# Buidling A Plan to Starting Over



## lonelywolf (Mar 2, 2020)

Hello. I believe my marriage has reached its end and I'm looking for advice about starting over. During this marriage I feel like I've lost myself and not sure who I am anymore or feel like I've lost most of myself. I want to move away from this state as I'm not from here and have no family/friends/connections here but, uncertain where would be a good fit. I don't have any savings as I have been carrying the financial weight on my shoulders and uncertain if I will get half of the value of the home or what I will get to keep. The other things I should mention is that I'm disabled and have been out of work for three years. I get some disability for now but, in most areas what I make isn't enough and I'm still trying to fight for more disability. With everything going on I'm not sure where I should start or how to go about it? I'm just wondering if anyone has been in my shoes and where I should start or what good advice you have? Thank you in advance.


----------



## TomNebraska (Jun 14, 2016)

Sounds like you don't have kids tying you to your ex (since you're considering moving away) so thank your lucky stars for that.

When I found myself single again, like you I was also broke, as the divorce wiped out my savings, and living in an area where I didn't have any close friends or family. 

I can't move away, as my daughter is here, and I'm committed to remaining a part of her life. 

I looked at what I wanted to do that I hadn't had time and space to do because of my marriage.

I started taking sailing lessons, reading more, and exercising more. 

I like to drink, so I'd hit the bars and what not, but quickly dialed that back, because: 1) I really didn't have drinking buddies around anymore (all my local acquaintances were married and their wives didn't want them partying with the newly single guy), and 2) it's obviously not a healthy outlet for spending one's time.

I started doing OLD to meet someone, or at least have dates to go on to give me a social outlet. That was fun. I tried not to take it too seriously, but figured if I met someone solid, I would pursue it, and if not, I'd just enjoy being single.

my advice is to spend some time thinking about what you want to do with your life, what would make you happy, and take up a cheap hobby or two, to relax yourself, as you rebuild your finances so you can pursue your later-life's goals, whatever they may be


----------



## bobert (Nov 22, 2018)

lonelywolf said:


> Hello. I believe my marriage has reached its end and I'm looking for advice about starting over. During this marriage I feel like I've lost myself and not sure who I am anymore or feel like I've lost most of myself. I want to move away from this state as I'm not from here and have no family/friends/connections here but, uncertain where would be a good fit.

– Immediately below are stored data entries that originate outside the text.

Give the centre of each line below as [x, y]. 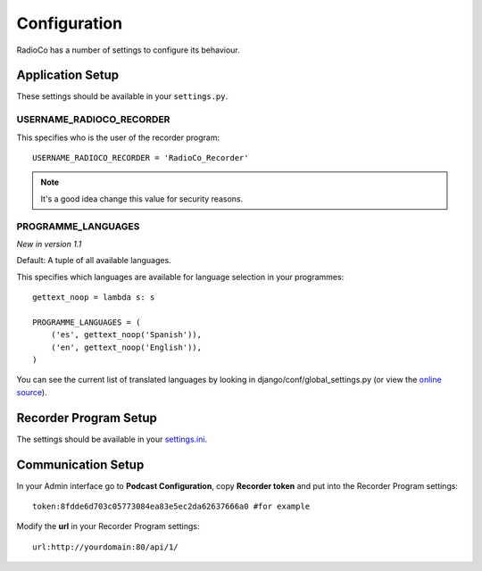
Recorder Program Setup [87, 418]
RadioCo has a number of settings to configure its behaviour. [128, 50]
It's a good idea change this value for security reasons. [142, 199]
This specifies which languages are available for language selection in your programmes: [180, 277]
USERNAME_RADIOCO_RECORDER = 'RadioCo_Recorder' [141, 157]
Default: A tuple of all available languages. [94, 261]
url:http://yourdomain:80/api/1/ [105, 547]
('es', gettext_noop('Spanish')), [126, 335]
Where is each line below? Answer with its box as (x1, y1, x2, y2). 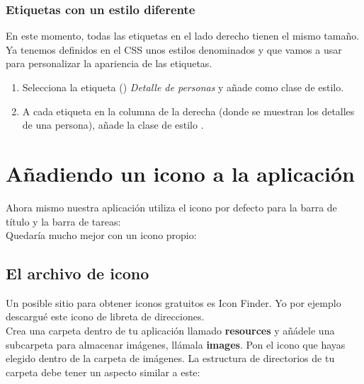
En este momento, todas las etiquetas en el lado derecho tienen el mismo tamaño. (6, 28, 360, 43)
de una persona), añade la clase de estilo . (22, 117, 204, 132)
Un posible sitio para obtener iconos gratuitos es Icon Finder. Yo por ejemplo (6, 295, 341, 310)
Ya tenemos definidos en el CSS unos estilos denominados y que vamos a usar (6, 42, 342, 57)
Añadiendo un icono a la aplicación (6, 158, 355, 187)
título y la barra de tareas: (6, 214, 121, 228)
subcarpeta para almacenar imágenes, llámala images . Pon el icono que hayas (6, 337, 346, 351)
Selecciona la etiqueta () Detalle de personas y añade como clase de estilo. (22, 80, 344, 94)
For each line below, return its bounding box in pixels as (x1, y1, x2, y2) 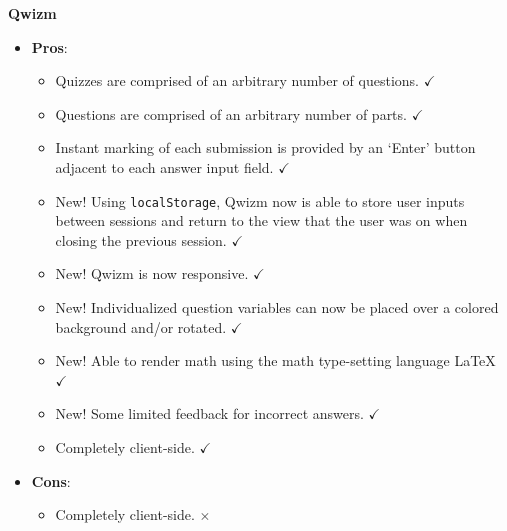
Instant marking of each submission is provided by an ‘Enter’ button (55, 137, 476, 158)
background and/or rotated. (55, 316, 227, 337)
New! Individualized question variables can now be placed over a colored (55, 297, 499, 317)
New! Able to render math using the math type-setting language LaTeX (55, 350, 496, 371)
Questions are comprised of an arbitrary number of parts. (55, 103, 407, 124)
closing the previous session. (55, 229, 227, 250)
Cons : (31, 470, 71, 491)
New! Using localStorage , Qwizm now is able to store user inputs (55, 190, 465, 211)
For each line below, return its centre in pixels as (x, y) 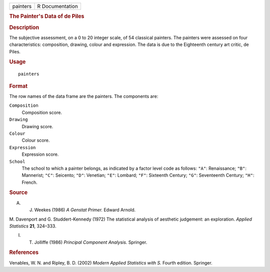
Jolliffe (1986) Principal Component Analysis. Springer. (91, 242)
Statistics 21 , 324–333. (33, 226)
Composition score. (42, 112)
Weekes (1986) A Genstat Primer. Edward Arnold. (85, 210)
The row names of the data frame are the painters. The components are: (84, 96)
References (24, 253)
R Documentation (58, 6)
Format (18, 86)
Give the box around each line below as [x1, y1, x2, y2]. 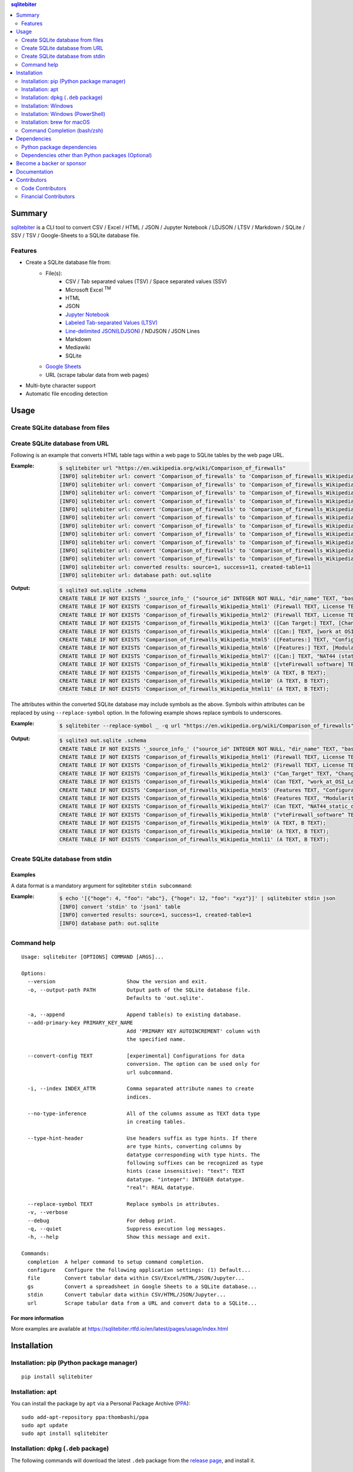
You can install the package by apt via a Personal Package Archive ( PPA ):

I don't have any savings as I have been carrying the financial weight on my shoulders and uncertain if I will get half of the value of the home or what I will get to keep. The other things I should mention is that I'm disabled and have been out of work for three years. I get some disability for now but, in most areas what I make isn't enough and I'm still trying to fight for more disability. With everything going on I'm not sure where I should start or how to go about it? I'm just wondering if anyone has been in my shoes and where I should start or what good advice you have? Thank you in advance.


Try websites like Meetup or VolunteerMatch. Both are websites that can help you find things you are interested in and meet new people with similar interests. Many of the groups and opportunities are virtual so you should be able to find something that fits in with your comfort level. It's a good way to meet people that you will get along with.

As for wanting to move away but being unsure where to go, can you try narrowing it down? Is there a certain climate you prefer or that are better for your disability? Also, some areas are far more expensive than others so that is a factor as well. Do you have friends and family anywhere? That could be a factor. Is there anywhere you traveled that you loved? Etc.


----------